Wenn diese Katja ihre Angst vor der Versuchung beschreibt, hat das nichts Besessenes, man hört die zaghafte Stimme einer Frau, die Angst vor sich selbst hat – und davor, sich ihrer eigenen Gefühle bewusst zu werden. Und es ist, wie in der Stimme auch in Diners Spiel gerade das Tastende, das Gefangensein in sich selbst, das fesselt: die kleinen und kleinsten Bewegungen, mit denen sie sich nach Zuneigung streckt wie eine Pflanze nach der Sonne, die kaum wahrnehmbaren Verkrampfungen und Entspannungen, mit denen sie seismografisch auf ihre Umwelt reagiert.

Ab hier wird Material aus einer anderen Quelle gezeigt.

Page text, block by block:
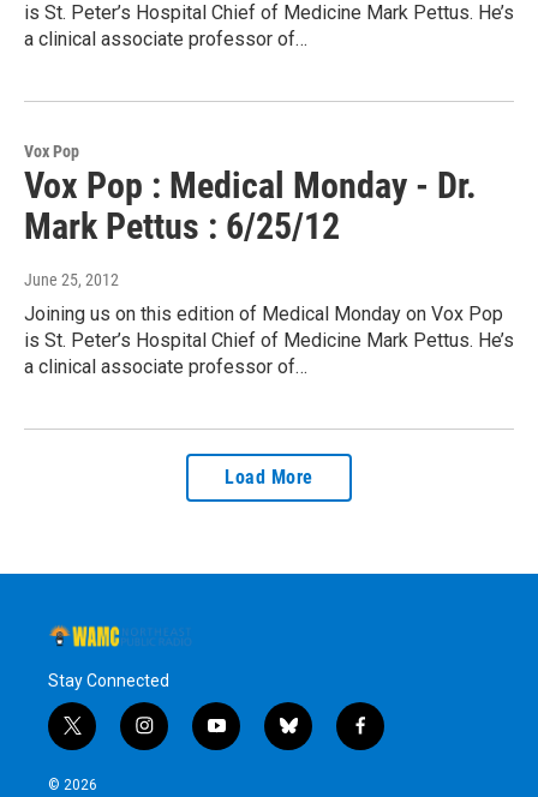
is St. Peter’s Hospital Chief of Medicine Mark Pettus. He’s
a clinical associate professor of…
Vox Pop
Vox Pop : Medical Monday - Dr.
Mark Pettus : 6/25/12
June 25, 2012
Joining us on this edition of Medical Monday on Vox Pop
is St. Peter’s Hospital Chief of Medicine Mark Pettus. He’s
a clinical associate professor of…
Load More
Stay Connected
t
w
i
i
n
y
o
b
l
f
a
© 2026

Ein großer Abend kommt so zu Stande, der sogar ein ganz großer hätte werden können, wenn ein Dirigent am Pult gestanden hätte, der die Unausweichlichkeit von Janaceks Schicksalsmusik in glühende, bohrende, schreiende, in jedem Fall unerbittliche Klänge umgesetzt hätte. Doch der 35-jährige Julien Salemcour, seit dreieinhalb Jahren Assistent Barenboims, kann die Einspringerchance, die sich ihm nach der Absage Michael Gielens geboten hatte, nicht nutzen. Die Koordination zwischen den Sängern und der stellenweise etwas schlampig spielenden Staatskapelle kriegt er zwar einigermaßen hin, Klangfarben und rhythmische Impulse dagegen nicht.

Alles darf man eben doch nicht weglassen.

Wieder am 27. und 30.1. sowie am 3., 6., und 9. sowie am 11.2.